Un commentaire de Guillaume Woelfle. 

Du foot, de l'argent, un joueur talentueux et un pays qui souhaite jouer les premiers plans sur la planète foot dans les années qui viennent : on secoue bien fort et, ce qui en sort, c'est ce qu'on pourrait désormais appeler 'la Saga Witsel'. Chaque jour, on croit toucher encore un peu plus l'épilogue de ce feuilleton. Aujourd'hui, on touche surtout le fond en matière d'hypocrisie.

Telle une bonne série télévisée, cette saga a duré six mois. En juillet dernier, la Juventus fait les yeux doux à Axel Witsel, médian talentueux du Zénit St-Petersbourg. L'ancien joueur du Standard est charmé, son club un peu moins car il manque quelques millions. Normal life dans le milieu du football. Les joueurs sont des produits que vendeurs et acheteurs négocient, rien de neuf sous le soleil (qu'il soit italien ou russe). Notre fait n'est pas là.

Le deal capote lors des dernières heures du mercato en septembre 2016. Depuis, les rumeurs vont toutes dans le même sens, le régulateur du jeu des Diables rouges ira à la Juventus, que ce soit en janvier 2017, ou en juin prochain. Même le joueur le disait: "Mon arrivée à la Juve n'est plus qu'une question de temps".

Et puis arrive une offre folle de la Chine. 20 millions d'euros de dédomagement pour le club russe, et jusqu'à 18 millions d'euros par an pendant quatre ans pour Witsel. 18 millions d'euros par an. Trois fois plus que ce que la Juventus, club historique, disons même emblématique du football européen, proposait (six millions d'euros). 1,5 million d'euros par mois : comptez pour cela, 2 belles villas à Uccle par mois ou 440 mois de salaire moyen d'un Belge. Bref, confortable. Et dans la logique de marché, de produit, d'acheteur et de vendeur, on serait même tenté de dire "bien joué" à Witsel.

Ce qui dérange, c'est la justification d'Axel Witsel, ce lundi matin, cité par le quotidien italien Tuttosport."D'un côté, j’avais une proposition d'une grande équipe, un top club (...) la Juventus. De l'autre, j’avais une offre que je ne pouvais pas refuser pour le futur de ma famille."
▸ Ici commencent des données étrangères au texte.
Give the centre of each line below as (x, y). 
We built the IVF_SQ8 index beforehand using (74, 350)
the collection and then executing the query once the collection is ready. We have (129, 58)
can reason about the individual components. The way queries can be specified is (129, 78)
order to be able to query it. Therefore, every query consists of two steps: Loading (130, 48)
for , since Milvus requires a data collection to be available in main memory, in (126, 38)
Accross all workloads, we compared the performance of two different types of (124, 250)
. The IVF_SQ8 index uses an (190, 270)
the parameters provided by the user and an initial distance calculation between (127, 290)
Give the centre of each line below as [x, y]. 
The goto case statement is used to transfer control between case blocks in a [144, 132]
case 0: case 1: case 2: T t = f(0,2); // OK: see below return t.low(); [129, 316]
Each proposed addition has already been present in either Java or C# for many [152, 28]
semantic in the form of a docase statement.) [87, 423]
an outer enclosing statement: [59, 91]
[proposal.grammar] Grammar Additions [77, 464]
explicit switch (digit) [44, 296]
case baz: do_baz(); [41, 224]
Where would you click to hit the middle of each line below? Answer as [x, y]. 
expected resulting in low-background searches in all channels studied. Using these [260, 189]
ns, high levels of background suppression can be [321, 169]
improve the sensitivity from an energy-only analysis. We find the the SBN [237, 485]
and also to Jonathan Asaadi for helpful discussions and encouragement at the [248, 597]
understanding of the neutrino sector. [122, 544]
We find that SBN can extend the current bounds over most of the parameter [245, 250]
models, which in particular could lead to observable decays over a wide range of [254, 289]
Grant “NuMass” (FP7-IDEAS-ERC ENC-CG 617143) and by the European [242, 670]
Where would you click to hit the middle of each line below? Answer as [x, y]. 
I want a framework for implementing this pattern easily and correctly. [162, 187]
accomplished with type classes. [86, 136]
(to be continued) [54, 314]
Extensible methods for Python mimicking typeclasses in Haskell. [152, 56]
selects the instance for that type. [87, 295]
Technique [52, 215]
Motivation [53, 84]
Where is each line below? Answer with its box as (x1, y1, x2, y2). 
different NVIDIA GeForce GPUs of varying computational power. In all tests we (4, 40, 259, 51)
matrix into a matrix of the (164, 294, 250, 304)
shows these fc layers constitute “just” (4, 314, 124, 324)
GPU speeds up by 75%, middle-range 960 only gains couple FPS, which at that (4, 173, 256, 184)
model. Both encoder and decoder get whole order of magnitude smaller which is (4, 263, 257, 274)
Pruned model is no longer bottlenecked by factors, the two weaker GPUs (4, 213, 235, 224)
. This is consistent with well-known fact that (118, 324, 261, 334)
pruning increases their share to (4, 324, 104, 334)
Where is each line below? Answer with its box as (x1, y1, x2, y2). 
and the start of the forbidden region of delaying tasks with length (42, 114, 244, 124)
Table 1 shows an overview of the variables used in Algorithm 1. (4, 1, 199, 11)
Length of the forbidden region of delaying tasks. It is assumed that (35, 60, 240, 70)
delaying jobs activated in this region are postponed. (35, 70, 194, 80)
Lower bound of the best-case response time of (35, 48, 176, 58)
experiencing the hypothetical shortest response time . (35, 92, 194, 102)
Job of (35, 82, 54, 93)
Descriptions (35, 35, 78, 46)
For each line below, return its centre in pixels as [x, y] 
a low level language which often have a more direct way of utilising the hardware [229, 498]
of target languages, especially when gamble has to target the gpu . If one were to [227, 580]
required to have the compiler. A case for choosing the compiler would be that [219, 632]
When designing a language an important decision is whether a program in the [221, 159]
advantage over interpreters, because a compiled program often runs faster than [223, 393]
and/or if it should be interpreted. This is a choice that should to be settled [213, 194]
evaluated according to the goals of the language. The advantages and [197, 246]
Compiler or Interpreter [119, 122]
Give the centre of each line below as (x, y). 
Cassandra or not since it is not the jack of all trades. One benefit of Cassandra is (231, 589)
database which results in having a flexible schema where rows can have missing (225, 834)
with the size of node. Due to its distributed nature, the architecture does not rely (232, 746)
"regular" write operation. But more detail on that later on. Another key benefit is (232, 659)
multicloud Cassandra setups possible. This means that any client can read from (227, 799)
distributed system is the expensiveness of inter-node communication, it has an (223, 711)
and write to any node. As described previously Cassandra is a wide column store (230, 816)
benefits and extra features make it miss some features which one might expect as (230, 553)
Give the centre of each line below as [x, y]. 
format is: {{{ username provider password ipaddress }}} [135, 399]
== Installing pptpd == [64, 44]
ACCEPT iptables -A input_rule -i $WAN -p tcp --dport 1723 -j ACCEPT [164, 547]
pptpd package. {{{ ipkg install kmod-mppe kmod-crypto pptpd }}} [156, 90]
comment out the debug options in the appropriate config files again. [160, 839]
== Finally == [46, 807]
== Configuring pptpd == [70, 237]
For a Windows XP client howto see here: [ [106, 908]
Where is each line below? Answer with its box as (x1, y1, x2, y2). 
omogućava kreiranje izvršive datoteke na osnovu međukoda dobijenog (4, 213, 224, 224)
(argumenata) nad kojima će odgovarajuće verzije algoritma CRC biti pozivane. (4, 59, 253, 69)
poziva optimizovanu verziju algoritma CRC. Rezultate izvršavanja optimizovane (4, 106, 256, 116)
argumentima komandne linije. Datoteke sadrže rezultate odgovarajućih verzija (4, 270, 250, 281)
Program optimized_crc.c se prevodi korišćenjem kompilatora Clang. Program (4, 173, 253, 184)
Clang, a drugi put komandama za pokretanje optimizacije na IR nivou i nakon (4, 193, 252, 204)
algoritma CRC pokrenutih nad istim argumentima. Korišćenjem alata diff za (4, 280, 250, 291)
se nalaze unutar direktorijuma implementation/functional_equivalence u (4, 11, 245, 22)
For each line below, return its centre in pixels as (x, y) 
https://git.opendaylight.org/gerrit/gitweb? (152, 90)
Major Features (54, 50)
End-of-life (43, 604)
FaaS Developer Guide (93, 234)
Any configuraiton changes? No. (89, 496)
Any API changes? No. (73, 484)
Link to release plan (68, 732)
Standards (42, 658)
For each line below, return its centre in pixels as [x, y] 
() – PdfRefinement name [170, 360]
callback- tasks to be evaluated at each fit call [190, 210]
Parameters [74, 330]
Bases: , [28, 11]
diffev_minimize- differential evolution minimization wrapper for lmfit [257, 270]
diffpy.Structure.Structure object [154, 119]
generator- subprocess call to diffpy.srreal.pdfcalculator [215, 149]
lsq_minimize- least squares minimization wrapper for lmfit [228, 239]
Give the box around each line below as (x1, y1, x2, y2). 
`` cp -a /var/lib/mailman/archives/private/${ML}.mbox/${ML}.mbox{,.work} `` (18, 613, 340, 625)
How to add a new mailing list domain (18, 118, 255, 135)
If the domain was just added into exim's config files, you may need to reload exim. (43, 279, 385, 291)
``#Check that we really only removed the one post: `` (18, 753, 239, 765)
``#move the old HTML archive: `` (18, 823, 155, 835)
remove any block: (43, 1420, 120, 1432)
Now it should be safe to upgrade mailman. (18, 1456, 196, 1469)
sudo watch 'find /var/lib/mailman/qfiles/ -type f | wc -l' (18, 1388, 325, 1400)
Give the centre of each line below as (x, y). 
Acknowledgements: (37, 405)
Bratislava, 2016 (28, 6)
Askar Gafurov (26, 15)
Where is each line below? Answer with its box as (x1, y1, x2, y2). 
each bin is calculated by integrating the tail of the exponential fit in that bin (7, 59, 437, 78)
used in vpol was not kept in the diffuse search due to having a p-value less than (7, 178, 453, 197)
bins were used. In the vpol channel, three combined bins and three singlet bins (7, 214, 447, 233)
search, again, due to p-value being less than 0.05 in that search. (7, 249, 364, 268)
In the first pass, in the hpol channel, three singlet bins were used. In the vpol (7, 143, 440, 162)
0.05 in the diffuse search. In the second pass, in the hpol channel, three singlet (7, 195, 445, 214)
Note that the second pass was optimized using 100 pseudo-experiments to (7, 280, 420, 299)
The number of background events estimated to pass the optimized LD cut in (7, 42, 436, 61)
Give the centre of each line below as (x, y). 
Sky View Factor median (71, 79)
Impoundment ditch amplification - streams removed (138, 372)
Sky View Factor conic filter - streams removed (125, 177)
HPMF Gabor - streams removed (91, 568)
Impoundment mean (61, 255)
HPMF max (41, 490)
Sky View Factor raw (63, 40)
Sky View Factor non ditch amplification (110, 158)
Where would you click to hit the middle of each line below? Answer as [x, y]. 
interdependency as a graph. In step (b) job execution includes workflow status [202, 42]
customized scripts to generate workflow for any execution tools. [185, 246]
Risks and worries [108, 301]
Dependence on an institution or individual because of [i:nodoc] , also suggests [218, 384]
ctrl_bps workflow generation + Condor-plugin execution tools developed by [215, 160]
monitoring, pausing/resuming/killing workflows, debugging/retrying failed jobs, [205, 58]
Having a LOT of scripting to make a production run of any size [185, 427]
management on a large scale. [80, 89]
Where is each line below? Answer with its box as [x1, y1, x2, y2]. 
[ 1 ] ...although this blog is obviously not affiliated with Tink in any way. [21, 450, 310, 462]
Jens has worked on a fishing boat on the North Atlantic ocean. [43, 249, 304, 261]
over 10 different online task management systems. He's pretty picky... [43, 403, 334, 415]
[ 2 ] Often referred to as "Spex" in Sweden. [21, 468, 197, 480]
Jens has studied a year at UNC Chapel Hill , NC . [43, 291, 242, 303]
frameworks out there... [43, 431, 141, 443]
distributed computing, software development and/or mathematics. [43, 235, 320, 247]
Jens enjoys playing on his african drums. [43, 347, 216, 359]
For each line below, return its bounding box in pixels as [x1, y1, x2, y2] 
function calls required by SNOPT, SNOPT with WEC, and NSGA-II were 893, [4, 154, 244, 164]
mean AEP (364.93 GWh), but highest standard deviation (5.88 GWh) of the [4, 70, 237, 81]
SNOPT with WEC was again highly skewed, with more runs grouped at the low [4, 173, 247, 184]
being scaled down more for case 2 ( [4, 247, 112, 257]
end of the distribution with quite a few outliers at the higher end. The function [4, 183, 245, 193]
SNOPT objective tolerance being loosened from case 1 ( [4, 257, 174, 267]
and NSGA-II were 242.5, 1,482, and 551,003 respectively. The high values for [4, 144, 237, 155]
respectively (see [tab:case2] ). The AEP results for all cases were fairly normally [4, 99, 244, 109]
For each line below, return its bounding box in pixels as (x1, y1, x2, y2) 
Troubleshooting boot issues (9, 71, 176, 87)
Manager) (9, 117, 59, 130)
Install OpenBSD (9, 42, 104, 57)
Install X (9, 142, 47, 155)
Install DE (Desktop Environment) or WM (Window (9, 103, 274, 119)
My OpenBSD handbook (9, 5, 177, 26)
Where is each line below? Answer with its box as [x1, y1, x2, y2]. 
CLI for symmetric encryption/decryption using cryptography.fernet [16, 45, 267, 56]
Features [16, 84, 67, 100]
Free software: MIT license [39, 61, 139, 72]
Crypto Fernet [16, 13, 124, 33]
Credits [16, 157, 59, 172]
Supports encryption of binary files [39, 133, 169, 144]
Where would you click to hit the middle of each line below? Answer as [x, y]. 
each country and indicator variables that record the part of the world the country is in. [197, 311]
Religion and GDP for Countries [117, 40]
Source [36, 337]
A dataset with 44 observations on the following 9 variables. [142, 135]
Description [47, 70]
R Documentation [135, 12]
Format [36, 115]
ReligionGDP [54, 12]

"Pour le futur de ma famille". Comme si Axel Witsel avait à s'inquiéter pour le futur de sa famille et que le choix d'un employeur pouvait influencer sa qualité de vie et celle de sa famille. On en viendrait presque à le plaindre de ne s'être vu proposer "que" six millions d'euros par le club italien. C'est tout simplement insultant. Sans tomber dans une logique populiste qui conviendrait à critiquer le joueur simplement pour l'argent qu'il gagne (on l'a dit, notre propos n'est pas là), il est insultant de communiquer de cette façon. Avec de tels mots, Witsel nous propose un bond dans le temps. Il nous renvoie dans le décor de Germinal, époque à laquelle les mineurs de la fin du XIXe siècle vont à la mine tous les jours pour nourrir leur famille. Et Witsel se considère l'un d'eux.

C'est insultant pour des gens qui vont effectivement travailler pour nourrir leur famille. C'est insultant pour des gens qui, effectivement, regardent le salaire lorsqu'ils ont la chance de recevoir deux offres de contrats différentes. C'est lâche de faire reposer son propre choix de carrière sur sa famille qui aurait besoin que Papa gagne assez d'argent.

La communication est insultante, lâche mais aussi et surtout hypocrite sur le plan sportif. Witsel ne donne pas la vraie raison de ce choix : l'enrichissement personnel. Qu'il le dise et l'assume, c'est le principe de comparer des offres. Mais qu'il n'implore pas la pitié en disant qu'il doit mettre "sa famille à l'abri".